In his speech, Marx dealt especially with the peculiarities of the German revolution and its vital task: to eliminate the remnants of feudalism. In his controversy with Weitling, Marx stressed the close connection between political and social struggle, the inseparability and interdependence of political and social demands. The principal difference between Marx’s position and that of Weiding was also manifest in the issue of the form of government which should be established after the victory of the revolution. Emphatically rejecting the idea of a one-man dictatorship, Marx saw the necessity to establish a revolutionarydemocratic dictatorship founded on the union of those classes which had accomplished the revolution — proletariat, peasantry and petty bourgeoisie.

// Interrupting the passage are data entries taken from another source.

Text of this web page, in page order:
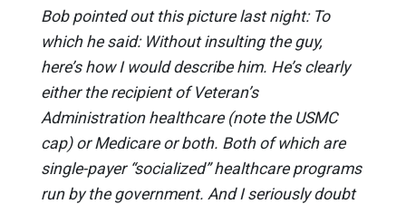
Bob pointed out this picture last night: To
which he said: Without insulting the guy,
here’s how I would describe him. He’s clearly
either the recipient of Veteran’s
Administration healthcare (note the USMC
cap) or Medicare or both. Both of which are
single-payer “socialized” healthcare programs
run by the government. And I seriously doubt
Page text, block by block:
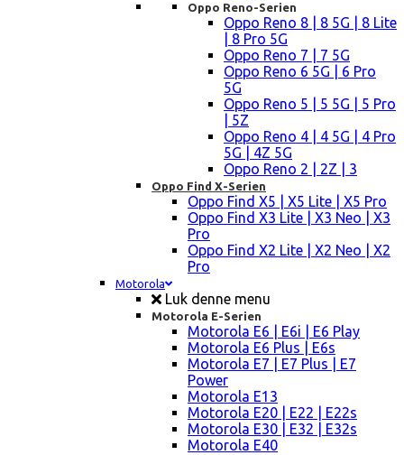
Oppo Reno-Serien
Oppo Reno 8 | 8 5G | 8 Lite
| 8 Pro 5G
Oppo Reno 7 | 7 5G
Oppo Reno 6 5G | 6 Pro
5G
Oppo Reno 5 | 5 5G | 5 Pro
| 5Z
Oppo Reno 4 | 4 5G | 4 Pro
5G | 4Z 5G
Oppo Reno 2 | 2Z | 3
Oppo Find X-Serien
Oppo Find X5 | X5 Lite | X5 Pro
Oppo Find X3 Lite | X3 Neo | X3
Pro
Oppo Find X2 Lite | X2 Neo | X2
Pro
Motorola
Luk denne menu
Motorola E-Serien
Motorola E6 | E6i | E6 Play
Motorola E6 Plus | E6s
Motorola E7 | E7 Plus | E7
Power
Motorola E13
Motorola E20 | E22 | E22s
Motorola E30 | E32 | E32s
Motorola E40
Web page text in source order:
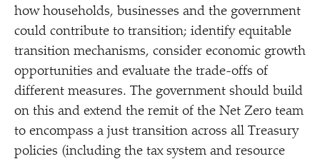
how households, businesses and the government
could contribute to transition; identify equitable
transition mechanisms, consider economic growth
opportunities and evaluate the trade-offs of
different measures. The government should build
on this and extend the remit of the Net Zero team
to encompass a just transition across all Treasury
policies (including the tax system and resource
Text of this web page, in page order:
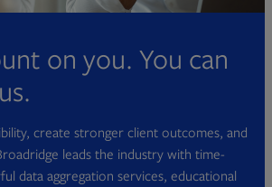
on you. You can
create stronger client outcomes, and
leads the industry with time-
data aggregation services, educational
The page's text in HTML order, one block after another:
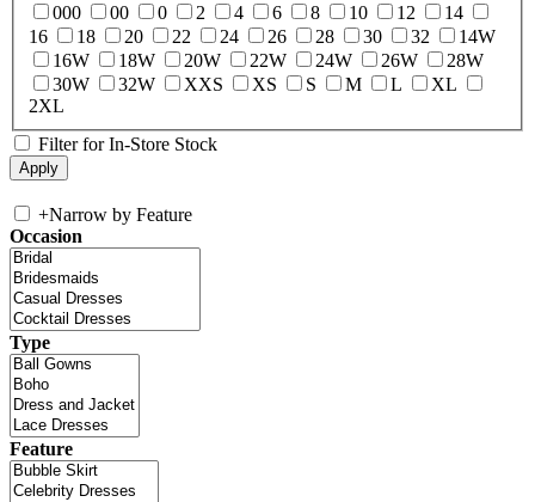
000
00 0 2 4 6 8 10 12
14
16
18 20 22 24 26 28 30 32
14W
16W
18W 20W 22W 24W 26W
28W
30W
32W XXS XS S M L
XL
2XL
Filter for In-Store Stock
+Narrow by Feature
Occasion
Type
Feature
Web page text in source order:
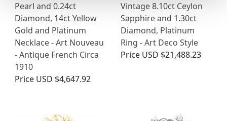
Pearl and 0.24ct
Diamond, 14ct Yellow
Gold and Platinum
Necklace - Art Nouveau
- Antique French Circa
1910
Price USD $4,647.92
Vintage 8.10ct Ceylon
Sapphire and 1.30ct
Diamond, Platinum
Ring - Art Deco Style
Price USD $21,488.23
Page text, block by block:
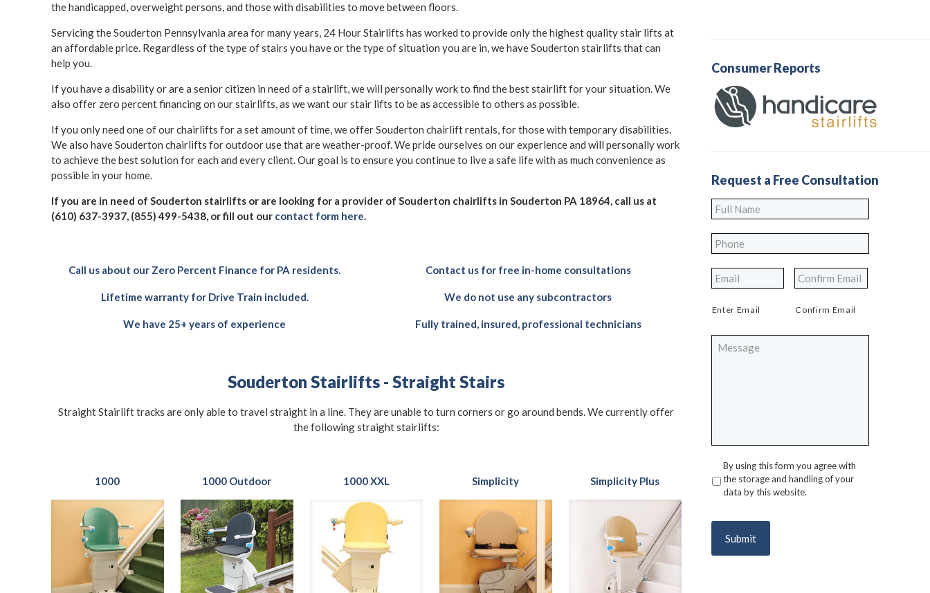
the handicapped, overweight persons, and those with disabilities to move between floors.
Servicing the Souderton Pennsylvania area for many years, 24 Hour Stairlifts has worked to provide only the highest quality stair lifts at
an affordable price. Regardless of the type of stairs you have or the type of situation you are in, we have Souderton stairlifts that can
help you.
If you have a disability or are a senior citizen in need of a stairlift, we will personally work to find the best stairlift for your situation. We
also offer zero percent financing on our stairlifts, as we want our stair lifts to be as accessible to others as possible.
If you only need one of our chairlifts for a set amount of time, we offer Souderton chairlift rentals, for those with temporary disabilities.
We also have Souderton chairlifts for outdoor use that are weather-proof. We pride ourselves on our experience and will personally work
to achieve the best solution for each and every client. Our goal is to ensure you continue to live a safe life with as much convenience as
possible in your home.
If you are in need of Souderton stairlifts or are looking for a provider of Souderton chairlifts in Souderton PA 18964, call us at
(610) 637-3937, (855) 499-5438, or fill out our contact form here.
Call us about our Zero Percent Finance for PA residents.
Lifetime warranty for Drive Train included.
We have 25+ years of experience
Contact us for free in-home consultations
We do not use any subcontractors
Fully trained, insured, professional technicians
Souderton Stairlifts - Straight Stairs
Straight Stairlift tracks are only able to travel straight in a line. They are unable to turn corners or go around bends. We currently offer
the following straight stairlifts:
1000 1000 Outdoor 1000 XXL Simplicity Simplicity Plus
Consumer Reports
Request a Free Consultation
Full
Name *
Phone
*
Enter Email Confirm Email
Privacy *
By using this form you agree with
the storage and handling of your
data by this website.
Submit

[...] Hereupon Dr. Marx, editor-in-chief of the Neue Rheinische Zeitung, examines the principles of Herr Weitling, pronounced at the meeting of the Democratic Society held a fortnight ago, and in a pithy and fairly long speech seeks to prove, on the grounds of the historical development of the revolutions that have taken place during the last few centuries, that, the separation of political and social interests assumed by Weitling is as unthinkable as their direct opposition, that, rather, the political and social interests must interpenetrate. The claim that social development retards political development was also incorrect; unfortunately, in respect of social development we Germans had only now arrived at the point which the French had already reached in the year 1789; the present contradictions could only be resolved by sharply defining them and emphasising the interests of the individual classes; only in this way, that is by using intellectual weapons, can an amicable settlement be achieved. The disregard of the position of the various strata of the population to one another, the refusal to make reciprocal concessions and wrong notions about class relations have led to the bloody outcome in Paris. The dictatorship which Weitling proposed as the most desirable constitutional form is, for similar reasons, regarded by Marx as impractical and quite unfeasible, since power cannot be attained by a single class; the intention to carry on a dictatorship in accordance with a system devised by a single brain, deserves to be called nonsensical. On the contrary, the governing power, just as the Provisional Government in Paris, must consist of the most heterogeaneous elements, which by means of an exchange of views have to agree on the most appropriate mode of administration.
Herr Engels reports on the Government’s rejection of the application for citizenship of Dr. Marx. As the latter was a Rhineland Prussian by birth, and as since the March revolution all political refugees have had their citizenship restored to them, this interpretation of citizenship involved injustice and breach of faith; he would thereby be regarded as a foreigner who could be expelled at any time.